Solitaires, les deux compagnons trouvaient le trajet plus long qu’à l’ordinaire et progressaient péniblement sur une farine creusée d’inconfortables fondrières. En temps ordinaire ils auraient croisé un va-et-vient incessant de macabés*, à pied ou bien perchés sur une monture, foulant le passage et papotant sans relâche, mais jamais avec le mot de trop. Il fallait voir tous ces ouvriers déterminés se mettre en route avant le lever du soleil et revenir à la nuit tombée, exténués mais contents ! Tout le travail s’effectuait vouté et engendrait de lancinantes courbatures. À onze heures le labeur s’interrompait pour une pause bien méritée à l’abri de cabanes faites de bric et de broc, les loges. Là, silencieux et soucieux de ménager leurs forces, les viticulteurs partageaient le pain bis, mangeaient un bout de cochon ou un oignon en buvant la piquette, ce vin rallongé qu’ils ne pouvaient vendre.

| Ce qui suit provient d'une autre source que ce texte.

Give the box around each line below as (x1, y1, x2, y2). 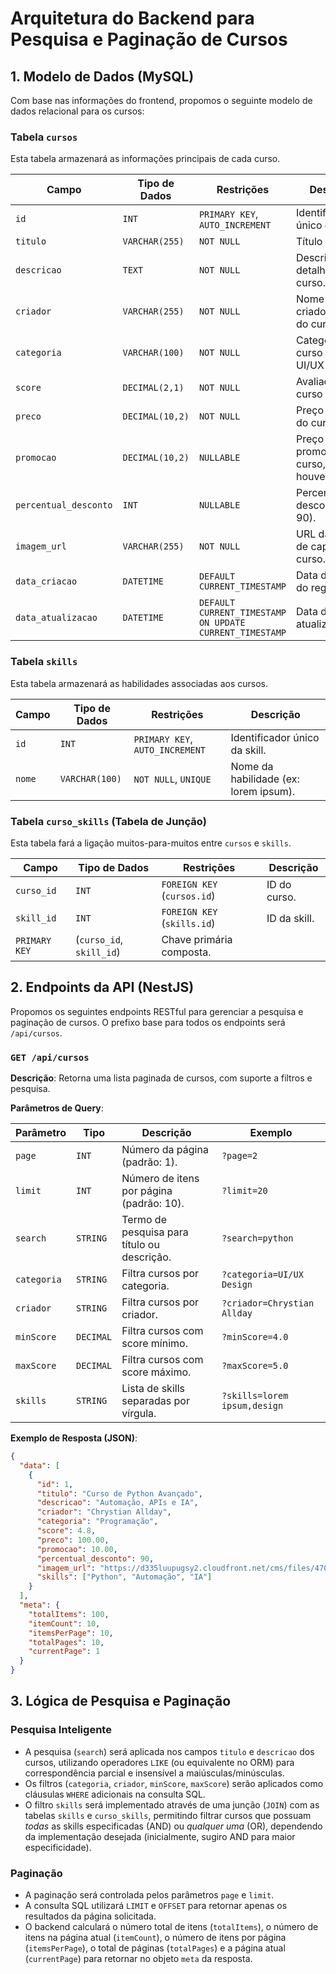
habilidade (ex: (230, 772, 300, 786)
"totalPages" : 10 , (28, 1637, 105, 1647)
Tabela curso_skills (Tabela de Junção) (10, 814, 207, 828)
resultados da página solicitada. (24, 1910, 157, 1922)
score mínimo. (121, 1337, 188, 1350)
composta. (161, 945, 212, 959)
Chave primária (161, 932, 233, 946)
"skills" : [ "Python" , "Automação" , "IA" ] (36, 1572, 213, 1582)
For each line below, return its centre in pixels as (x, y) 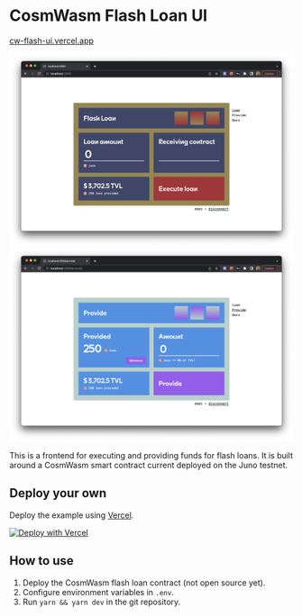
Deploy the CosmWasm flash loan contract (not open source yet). (144, 583)
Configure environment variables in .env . (98, 592)
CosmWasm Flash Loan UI (109, 16)
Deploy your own (58, 493)
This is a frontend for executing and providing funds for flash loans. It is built (151, 456)
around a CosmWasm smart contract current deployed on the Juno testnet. (149, 466)
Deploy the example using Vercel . (72, 515)
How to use (41, 561)
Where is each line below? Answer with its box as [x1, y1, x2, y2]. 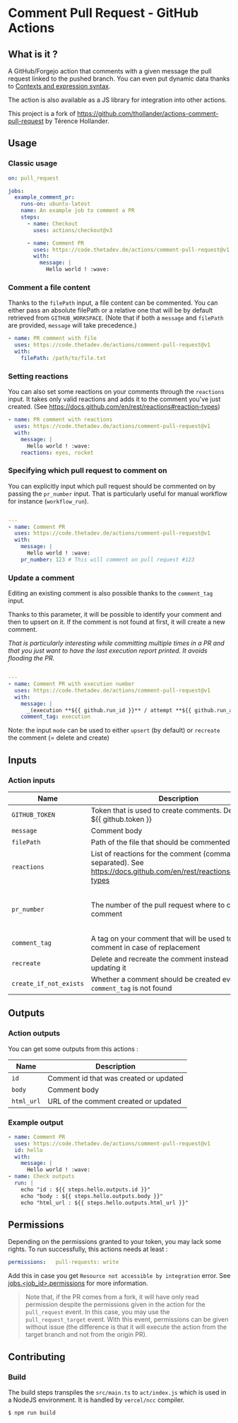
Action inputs [8, 775, 56, 785]
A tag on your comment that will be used [90, 934, 225, 943]
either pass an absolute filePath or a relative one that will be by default [8, 306, 213, 315]
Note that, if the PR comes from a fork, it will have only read [25, 1293, 199, 1301]
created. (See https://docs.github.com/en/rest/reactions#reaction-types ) [8, 402, 221, 411]
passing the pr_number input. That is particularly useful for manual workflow [8, 489, 228, 498]
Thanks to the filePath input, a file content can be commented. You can [8, 298, 218, 307]
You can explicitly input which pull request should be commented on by [8, 482, 216, 490]
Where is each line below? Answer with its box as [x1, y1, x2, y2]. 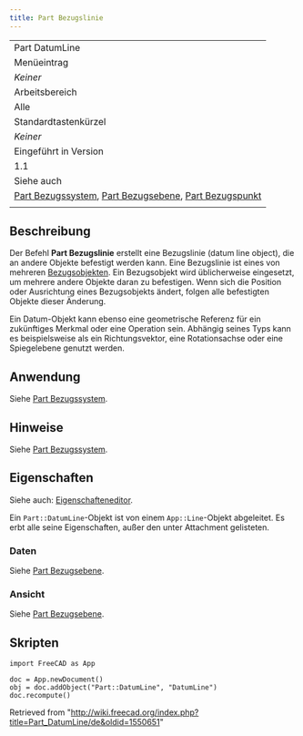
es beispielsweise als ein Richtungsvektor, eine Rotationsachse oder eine [9, 333, 284, 344]
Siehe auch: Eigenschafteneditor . [9, 494, 134, 506]
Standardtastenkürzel [14, 115, 106, 128]
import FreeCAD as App [9, 659, 96, 669]
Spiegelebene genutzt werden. [9, 342, 126, 353]
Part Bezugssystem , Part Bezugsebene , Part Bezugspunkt [14, 189, 262, 201]
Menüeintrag [14, 56, 69, 68]
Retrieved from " [9, 707, 71, 718]
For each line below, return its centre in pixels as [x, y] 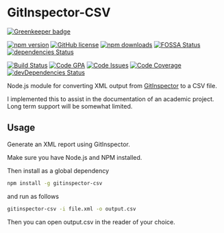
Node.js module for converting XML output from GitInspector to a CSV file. [112, 85]
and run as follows [33, 196]
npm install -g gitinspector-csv [55, 183]
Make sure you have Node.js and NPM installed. [75, 157]
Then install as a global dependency [58, 170]
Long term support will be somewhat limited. [70, 106]
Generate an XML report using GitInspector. [69, 144]
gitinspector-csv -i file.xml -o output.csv [72, 209]
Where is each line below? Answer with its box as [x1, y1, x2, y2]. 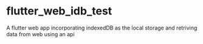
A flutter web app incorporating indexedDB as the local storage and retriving [6, 24, 198, 31]
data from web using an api [6, 30, 75, 37]
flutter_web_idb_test [6, 4, 112, 18]

Au milieu de la brume givrée, la robe noire de l’animal contrastait avec le tablier de drap blanc et les guêtres de toile claire de l’humain. Malgré le froid cinglant qui transperçait ses vêtements et s’engouffrait dans la paille de ses sabots, Tiremouche oscillait avec nonchalance, de droite et de gauche. À la façon de ces mégères qui se lamentent à longueur de journée, la souffrance insolente ne lui inspirait plus qu’indifférence. Bien qu’il fût d’un âge peu avancé, tout juste 40 ans, il trimbalait déjà un corps meurtri par un métier rude et ingrat. Sa peau tannée et fripée pleurait les trop longues heures passées sous le soleil brûlant, les rides profondes qui creusaient son visage suivaient chacun des sillons de son outil, ses mains crevassées et noircies racontaient la terre sombre et les grappes cramoisies de Genouillet*. Quant à son dos irrémédiablement arqué, il ne lui permettait plus de voir le ciel qu’avec beaucoup de peine.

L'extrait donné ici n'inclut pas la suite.